Chamber pushes back on cyber rules for contractors

The U.S. Chamber of Commerce is concerned that the White House’s looming cybersecurity requirements for federal contractors will become a “checklist” that isn’t robust enough to address evolving threats.

“The guidance needs to be dynamic and not become an ossified checklist of requirements that fails to respond to actual threats to agencies’ and contractors’ information networks and systems,” the business lobby said in a Thursday letter responding to the draft proposal put out by the Office of Management and Budget (OMB). 

Part of a broad effort to improve federal network security in the wake of several high-profile breaches, the new rules would require government contractors handling sensitive data to meet baseline security requirements and report digital intrusions to authorities. 

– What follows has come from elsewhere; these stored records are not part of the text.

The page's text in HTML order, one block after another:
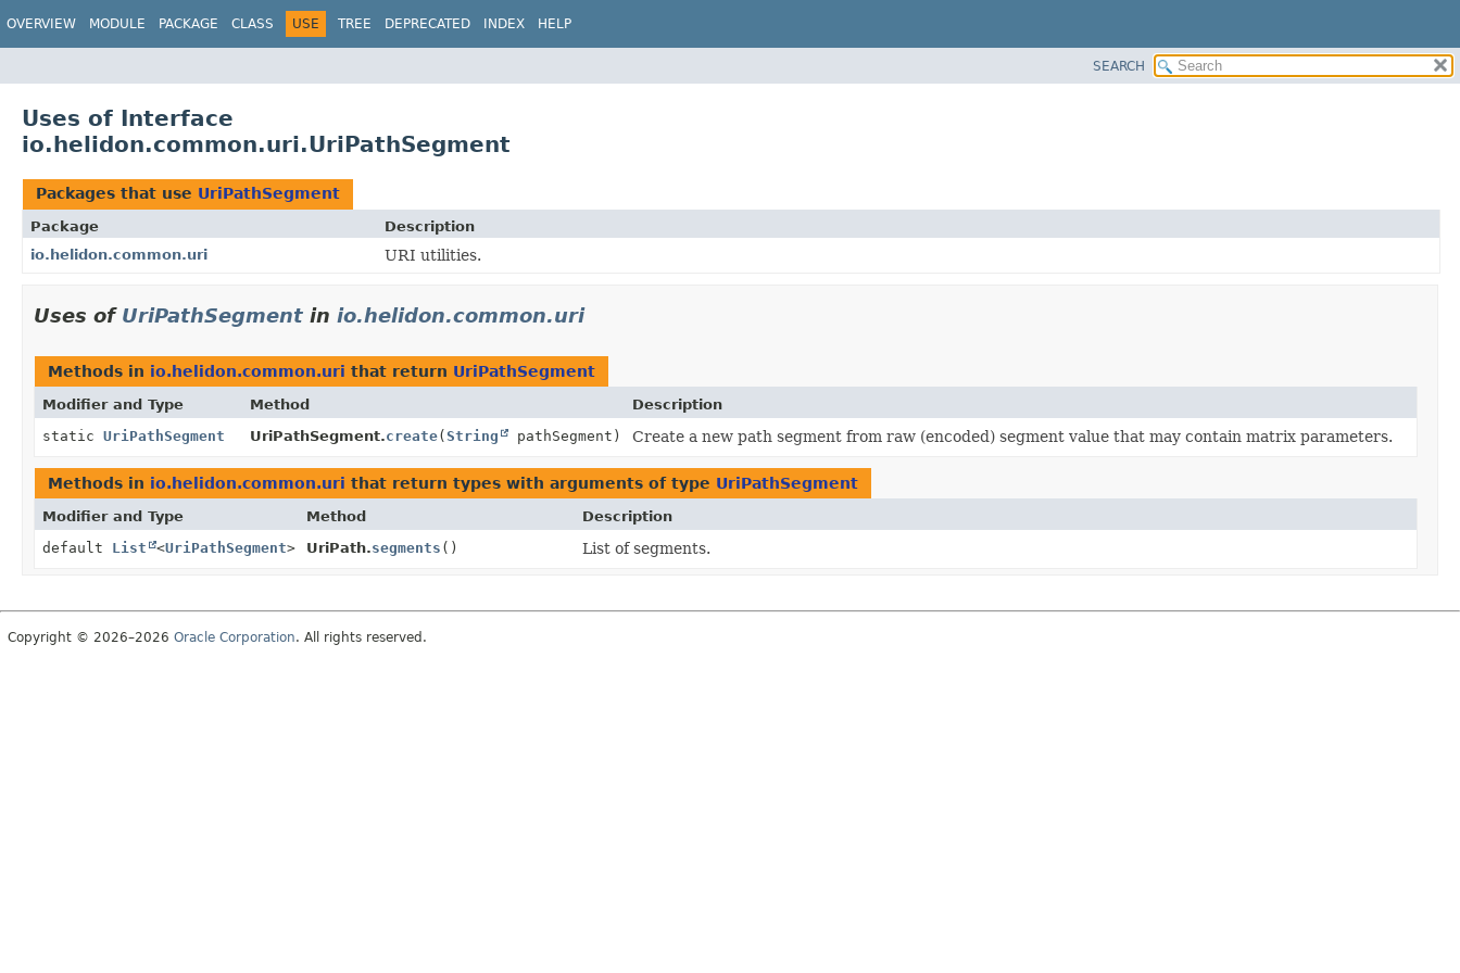
OVERVIEW MODULE PACKAGE CLASS USE TREE DEPRECATED INDEX HELP
SEARCH
Uses of Interface
io.helidon.common.uri.UriPathSegment
Packages that use UriPathSegment
Package
Description
io.helidon.common.uri
URI utilities.
Uses of UriPathSegment in io.helidon.common.uri
Methods in io.helidon.common.uri that return UriPathSegment
Modifier and Type Method
Description
static UriPathSegment UriPathSegment.create(String pathSegment) Create a new path segment from raw (encoded) segment value that may contain matrix parameters.
Methods in io.helidon.common.uri that return types with arguments of type UriPathSegment
Modifier and Type Method
Description
default List <UriPathSegment> UriPath.segments () List of segments.
Copyright © 2026–2026 Oracle Corporation. All rights reserved.
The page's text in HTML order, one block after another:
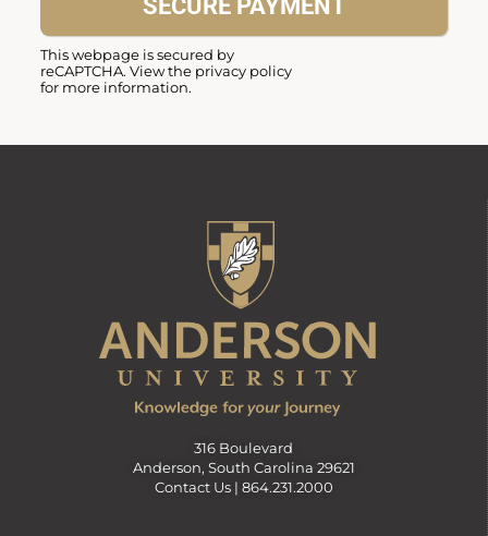
This webpage is secured by
reCAPTCHA. View the privacy policy
for more information.
316 Boulevard
Anderson, South Carolina 29621
Contact Us | 864.231.2000
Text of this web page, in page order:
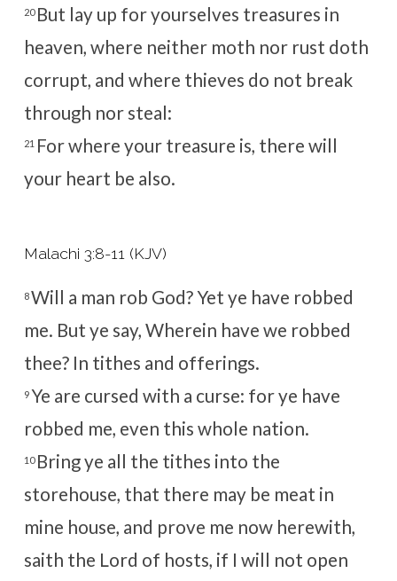
20 But lay up for yourselves treasures in
heaven, where neither moth nor rust doth
corrupt, and where thieves do not break
through nor steal:
21 For where your treasure is, there will
your heart be also.
Malachi 3:8-11 (KJV)
8Will a man rob God? Yet ye have robbed
me. But ye say, Wherein have we robbed
thee? In tithes and offerings.
9Ye are cursed with a curse: for ye have
robbed me, even this whole nation.
10 Bring ye all the tithes into the
storehouse, that there may be meat in
mine house, and prove me now herewith,
saith the Lord of hosts, if I will not open
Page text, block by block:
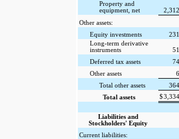
Property and
equipment, net
Other assets:
Equity investments
Long-term derivative
instruments
Deferred tax assets
Other assets
Total other assets
Total assets
$
Liabilities and
Stockholders' Equity
Current liabilities:
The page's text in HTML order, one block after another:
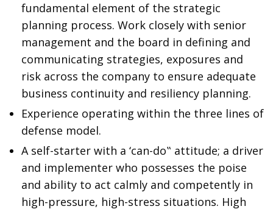
fundamental element of the strategic
planning process. Work closely with senior
management and the board in defining and
communicating strategies, exposures and
risk across the company to ensure adequate
business continuity and resiliency planning.
Experience operating within the three lines of
defense model.
A self-starter with a ‘can-do‟ attitude; a driver
and implementer who possesses the poise
and ability to act calmly and competently in
high-pressure, high-stress situations. High
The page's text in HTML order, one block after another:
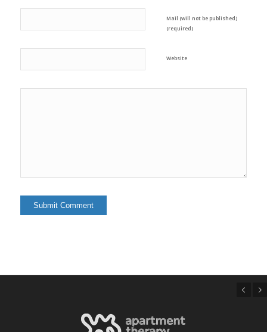
Mail (will not be published)
(required)
Website
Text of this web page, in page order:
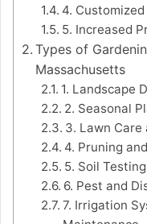
4.
5. Increased
Types of
Massachusetts
1. Landscape
2. Seasonal
3. Lawn
4. Pruning
5. Soil
6. Pest and
7. Irrigation

The Chamber’s letter offers a wide-ranging list of recommendations for changing the proposal, criticizing the current draft as overly vague. 

“The OMB guidance document seeks to achieve a certain level of cybersecurity consistency in federal procurement contracts,” the Chamber writes. “But the level of cybersecurity sophistication required under the contracts is seemingly unclear.”

The guidance should create a framework that would allow contractors to progress from one tier to another as the degree of risk management required to protect data increased, the Chamber suggests.

“Some contractors would not be handling controlled unclassified information [CUI] but still need to use adequate cybersecurity practices,” the Chamber writes. “Conversely, other contractors would be handling CUI and their cybersecurity practices ostensibly need to be at minimum or higher levels of maturity, relative to the importance of the CUI.” 

The Chamber also expressed concerns that the guidelines provide unclear definitions of terms like “cyber incident” and “controlled unclassified information.”

Calling the 30-day comment period that closed Sept. 10 “too short to allow for organizations to provide sufficient input,” the Chamber requested more time for public comment on the proposed regulations.